# Unterschiede bei der Auflösung



## Boromir (17. August 2008)

Hallo zusammen,

in unserer Familie gibt es 3 Digitalkameras. Eine Nikon, eine Canon und eine Casio (alles keine Spiegelreflex). Wenn ich Bilder in Photoshop öffne haben diese, je nach Kameramodell unterschiedliche Auflösungen. Die Nikon 300 Pixel/Zoll, die Canon 180 und die Casio 72.
Die Nikon ist eine 8 MP Kamera, die Canon eine 3,2 und die Casio 8,1. Wie kommt die unterschiedliche Auflösung zu stande? Hatte neulich ein paar Bilder von einem Kollegen zu bearbeiten und habe nicht schlecht gestaunt als ich diese in PS geöffnet habe--640 Pixel/Zoll. Habe dann gefragt mit welcher Kamera die gemacht wurden, konnte mein Kollege nicht genau beantworten, irgend ein 99 € Modell von Aldi.

Vielen Dank schon mal.

Boromir


----------



## chmee (17. August 2008)

Die dpi-Zahl ist beim Druck erheblich, und dann auch nur in Verbindung mit der Pixelanzahl.

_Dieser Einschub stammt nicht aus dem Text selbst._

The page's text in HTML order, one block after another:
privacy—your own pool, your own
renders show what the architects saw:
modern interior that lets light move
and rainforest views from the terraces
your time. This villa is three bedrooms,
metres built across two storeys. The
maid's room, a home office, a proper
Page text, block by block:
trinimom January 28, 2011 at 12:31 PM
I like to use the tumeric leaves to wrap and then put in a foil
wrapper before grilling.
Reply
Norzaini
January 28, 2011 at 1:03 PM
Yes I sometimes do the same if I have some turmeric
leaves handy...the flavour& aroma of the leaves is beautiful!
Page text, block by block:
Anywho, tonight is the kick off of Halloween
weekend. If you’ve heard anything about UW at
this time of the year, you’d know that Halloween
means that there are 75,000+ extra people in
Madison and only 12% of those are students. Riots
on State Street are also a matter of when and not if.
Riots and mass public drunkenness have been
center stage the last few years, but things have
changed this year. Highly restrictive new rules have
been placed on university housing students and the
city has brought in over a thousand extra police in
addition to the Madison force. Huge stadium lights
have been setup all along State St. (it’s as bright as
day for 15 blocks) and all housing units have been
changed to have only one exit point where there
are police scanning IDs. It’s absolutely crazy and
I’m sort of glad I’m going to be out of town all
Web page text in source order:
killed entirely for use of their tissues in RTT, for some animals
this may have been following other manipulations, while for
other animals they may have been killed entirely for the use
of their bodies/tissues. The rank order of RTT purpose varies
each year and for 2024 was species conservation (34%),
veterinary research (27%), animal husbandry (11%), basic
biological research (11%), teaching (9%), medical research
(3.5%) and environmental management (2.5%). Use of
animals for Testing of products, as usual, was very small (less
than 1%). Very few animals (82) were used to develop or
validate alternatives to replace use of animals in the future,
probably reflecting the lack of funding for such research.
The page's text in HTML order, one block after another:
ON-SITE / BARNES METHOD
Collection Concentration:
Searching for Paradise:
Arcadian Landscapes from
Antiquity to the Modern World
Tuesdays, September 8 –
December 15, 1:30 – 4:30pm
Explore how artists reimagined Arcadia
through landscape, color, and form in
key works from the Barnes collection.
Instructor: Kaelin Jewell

Ich vermute, die dpi-Zahl, die man in den EXIF-Daten der Bilder findet, zielt darauf hinaus, jenes Bild in der Größe 9x13 oder 10x15 ausdrucken zu können, ohne dass sich ein Drucker verschluckt. ABER : Der dpi-Wert ist grundsätzlich kein Maß für Auflösung oder Qualität in der Pixelwelt ! Bei Digi-Knippsen zählen Sensorgröße und Pixelauflösung in MPixel oder Horizontal/Vertikalauflösung.

mfg chmee

*Nachtrag : Habe die genannten Werte übersehen. Der Nikonwert 300dpi ist ein üblicher Druckwert, die Canon senkt die dpi-Zahl, um bei weniger Pixeln im Druck größer zu sein, die Casio nimmt einen der Standard-Monitor-dpi-Werte und die Aldi-Maschine protzt mit Werten rum, ich könnte mir vorstellen, dass sie vorgibt, eine 10MP Kamera zu sein und somit einen so hohen dpi-Wert haben muss, damit ein Fotodrucker auf Anhieb ein 10x15cm Bild ausspuckt.. Welche Pixelauflösung hat sie denn ?


----------